Из их разговоров я узнал их имена и намерен теперь же познакомить с ними читателя. Первому, старшему изо всех, Феде, вы бы дали лет четырнадцать. Это был стройный мальчик, с красивыми и тонкими, немного мелкими чертами лица, кудрявыми белокурыми волосами, светлыми глазами и постоянной полувеселой, полурассеянной улыбкой. Он принадлежал, по всем приметам, к богатой семье и выехал-то в поле не по нужде, а так, для забавы. На нем была пестрая ситцевая рубаха с желтой каемкой; небольшой новый армячок, надетый внакидку, чуть держался на его узеньких плечиках; на голубеньком поясе висел гребешок.

Сапоги его с низкими голенищами были точно его сапоги - не отцовские. У второго мальчика, Павлуши, волосы были всклоченные, черные, глаза серые, скулы широкие, лицо бледное, рябое, рот большой, но правильный, вся голова огромная, как говорится, с пивной котел, тело приземистое, неуклюжее.

Малый был неказистый, - что и говорить! Одеждой своей он щеголять не мог: вся она состояла из простой замашной рубахи да из заплатанных портов. Лицо третьего, Ильюши, было довольно незначительно: горбоносое, вытянутое, подслеповатое, оно выражало какую-то тупую, болезненную заботливость; сжатые губы его не шевелились, сдвинутые брови не расходились - он словно все щурился от огня.

Его желтые, почти белые волосы торчали острыми косицами из-под низенькой войлочной шапочки, которую он обеими руками то и дело надвигал себе на уши. На нем были новые лапти и онучи; толстая веревка, три раза перевитая вокруг стана, тщательно стягивала его опрятную черную свитку.

И ему и Павлуше на вид было не более двенадцати лет. Четвертый, Костя, мальчик лет десяти, возбуждал мое любопытство своим задумчивым и печальным взором.

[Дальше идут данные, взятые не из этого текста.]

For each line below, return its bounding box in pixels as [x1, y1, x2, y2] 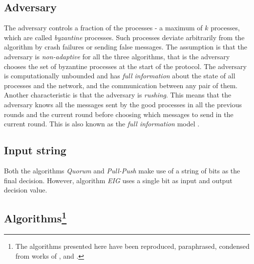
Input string [4, 143, 66, 158]
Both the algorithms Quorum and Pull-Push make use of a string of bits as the [4, 165, 240, 175]
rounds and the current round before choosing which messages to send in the [4, 109, 233, 119]
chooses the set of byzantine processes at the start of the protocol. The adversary [4, 61, 247, 71]
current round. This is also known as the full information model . [4, 119, 200, 129]
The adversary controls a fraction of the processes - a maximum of [4, 23, 203, 33]
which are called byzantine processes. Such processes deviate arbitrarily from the [4, 32, 245, 42]
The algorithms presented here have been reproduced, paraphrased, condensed [15, 240, 250, 251]
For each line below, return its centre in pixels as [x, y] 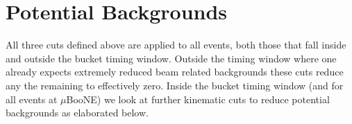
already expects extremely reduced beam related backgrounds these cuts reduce [175, 72]
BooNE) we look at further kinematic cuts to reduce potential [198, 99]
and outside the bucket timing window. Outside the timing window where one [171, 58]
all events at [32, 99]
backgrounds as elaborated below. [77, 113]
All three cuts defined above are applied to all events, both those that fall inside [176, 45]
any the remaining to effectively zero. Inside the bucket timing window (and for [175, 85]
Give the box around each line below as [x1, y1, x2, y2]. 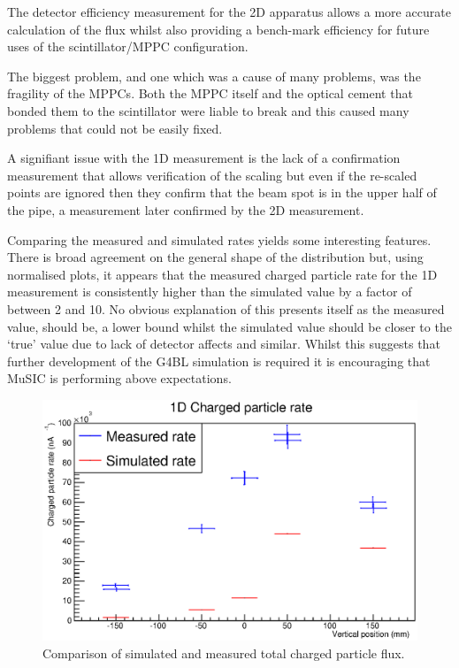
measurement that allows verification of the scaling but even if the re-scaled [7, 165, 417, 184]
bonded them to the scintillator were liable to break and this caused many [7, 101, 409, 119]
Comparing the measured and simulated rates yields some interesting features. [7, 230, 432, 249]
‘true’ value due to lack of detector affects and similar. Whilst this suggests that [7, 334, 440, 353]
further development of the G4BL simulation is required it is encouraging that [7, 351, 431, 370]
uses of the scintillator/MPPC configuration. [7, 37, 249, 56]
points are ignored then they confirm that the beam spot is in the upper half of [7, 183, 437, 202]
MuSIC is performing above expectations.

Тургенев И. - Хорь и Калиныч - (исп.: С. Леонтьев) | Старое Радио

Все лицо его было невелико, худо, в веснушках, книзу заострено, как у белки; губы едва было можно различить; но странное впечатление производили его большие, черные, жидким блеском блестевшие глаза: они, казалось, хотели что-то высказать, для чего на языке, - на его языке по крайней мере, - не было слов. Он был маленького роста, сложения тщедушного и одет довольно бедно. Последнего, Ваню, я сперва было и не заметил: он лежал на земле, смирнехонько прикорнув под угловатую рогожу, и только изредка выставлял из-под нее свою русую кудрявую голову.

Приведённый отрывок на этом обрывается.